さて、霊犬・早太郎の伝説とは(少々長い引用ですが):
つまり、光前寺で飼われていたヒーロー犬《早太郎》が、隣の遠江見附村に出没する怪物を退治するためレンタルされ、見事怪物《猩々》を倒したが深手を負い、必死の思いで故郷・光前寺に戻り、和尚に《帰還報告》して力尽きた、というお話です。
ガイド氏がこの話を紹介したら、浜松から来ている女性が、
「遠江側でも、『北の信濃から早太郎がやって来て化け物を退治してくれた』話は伝えられています」
と《証言》したため、この伝説は一挙に信ぴょう性が増しましたね。
すごいぞ! 早太郎!
ところで、極悪キャラの《猩々》ですが、こんなヤツらしい:
うーむ。ロン毛の《お調子者》っぽい絵ヅラでいけないね、これは。
ただ、若い娘をかどわかしそうな《好きモノ気配》は、顔つきに漂っていますな。
さて、光前寺を後にして、ガイドさんおススメの《南アルプス一望スポット》に向かいます。中央アルプスに比べると少々距離はありますが、雪を被った峰が連なっているのが眺められます。
やはり、贅沢な場所だね、駒ケ根は。
ハイキングを終えた後は、近くの「早太郎温泉こまくさの湯」で温泉につかり、少々早い夕食を取ります。
スノーブーツとスキースーツから解放され、湯に漬かり、……いてててて、やっぱり凍傷になっちまった! と手首から先だけお湯から上げる《降参》姿で、でも、標高2600 mで冷えた体を温めました。
今回の旅最大の後悔は、入浴後、「こまくさの湯」併設のレストランでとったご当地グルメトリオの写真を撮り忘れたことです。

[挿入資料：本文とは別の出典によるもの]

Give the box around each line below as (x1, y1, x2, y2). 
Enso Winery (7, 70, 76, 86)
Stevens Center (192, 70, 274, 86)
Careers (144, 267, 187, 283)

まずは、「駒ケ岳醸造所」でつくられた《南信州ビール》のゴールデンエール生中ジョッキ!
細かい話になりますが、通常、地ビールの生って、一般の生より少し高価だったりしますよね。でも、ここはむしろ(30円ですが)安い!
だったら当然、地産地消でしょう。
メインは伊那谷のB級グルメ「ソースかつ丼」からご飯を抜いた《ソースかつ皿》。ソースが2種類あって、市販品よりこの食堂オリジナルの方を強く勧められましたね。
ビールのおつまみその1としてよく合いますな。
生中おかわり!
そして「ローカル珍味」は《馬モツ煮込み》。これが柔らかくてうまい!
馬の、たぶん小腸なのかな、片側だけヒダヒダが出ているモツがコンニャクや根菜と煮込んである。

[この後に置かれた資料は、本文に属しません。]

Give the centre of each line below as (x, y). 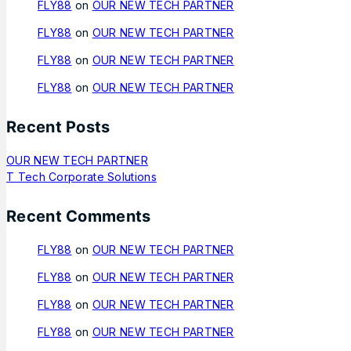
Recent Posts (58, 127)
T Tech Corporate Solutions (81, 176)
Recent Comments (79, 216)
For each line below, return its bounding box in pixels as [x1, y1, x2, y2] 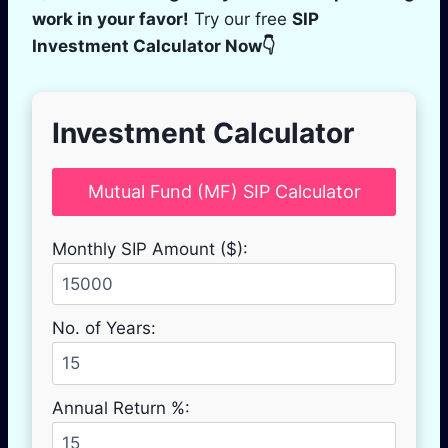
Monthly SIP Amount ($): [52, 238, 248, 259]
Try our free [189, 8, 292, 29]
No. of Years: [52, 318, 156, 339]
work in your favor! [32, 8, 189, 29]
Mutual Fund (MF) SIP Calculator [87, 180, 361, 202]
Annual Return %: [52, 397, 190, 418]
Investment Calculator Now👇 [32, 35, 276, 56]
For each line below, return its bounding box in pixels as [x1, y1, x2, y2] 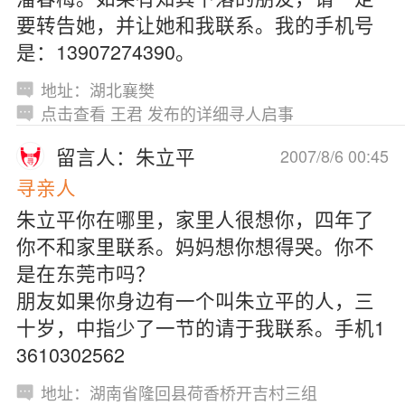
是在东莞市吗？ [15, 258, 155, 287]
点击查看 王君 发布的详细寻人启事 [40, 100, 294, 125]
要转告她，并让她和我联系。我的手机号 [15, 9, 374, 38]
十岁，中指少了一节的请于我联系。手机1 [15, 312, 385, 341]
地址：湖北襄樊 [40, 77, 155, 101]
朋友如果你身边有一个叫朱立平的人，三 [15, 285, 374, 314]
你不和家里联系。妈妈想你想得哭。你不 [15, 231, 374, 259]
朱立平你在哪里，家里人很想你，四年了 [15, 203, 374, 232]

馬肉は熊本が有名ですが、南信州(伊那谷、木曽谷)も馬の産地で、馬刺しなど馬肉はよく知られています。でも、馬モツは今回、初めて食べました。これはイケます!
(写真が……)
さて、最後はJR木曽福島駅から、特急しなので帰りました。
駅には、ホームに氷で作られた器の中にろうそくの灯がともされ、木製ベンチの上に並んで、旅人を見送ってくれました。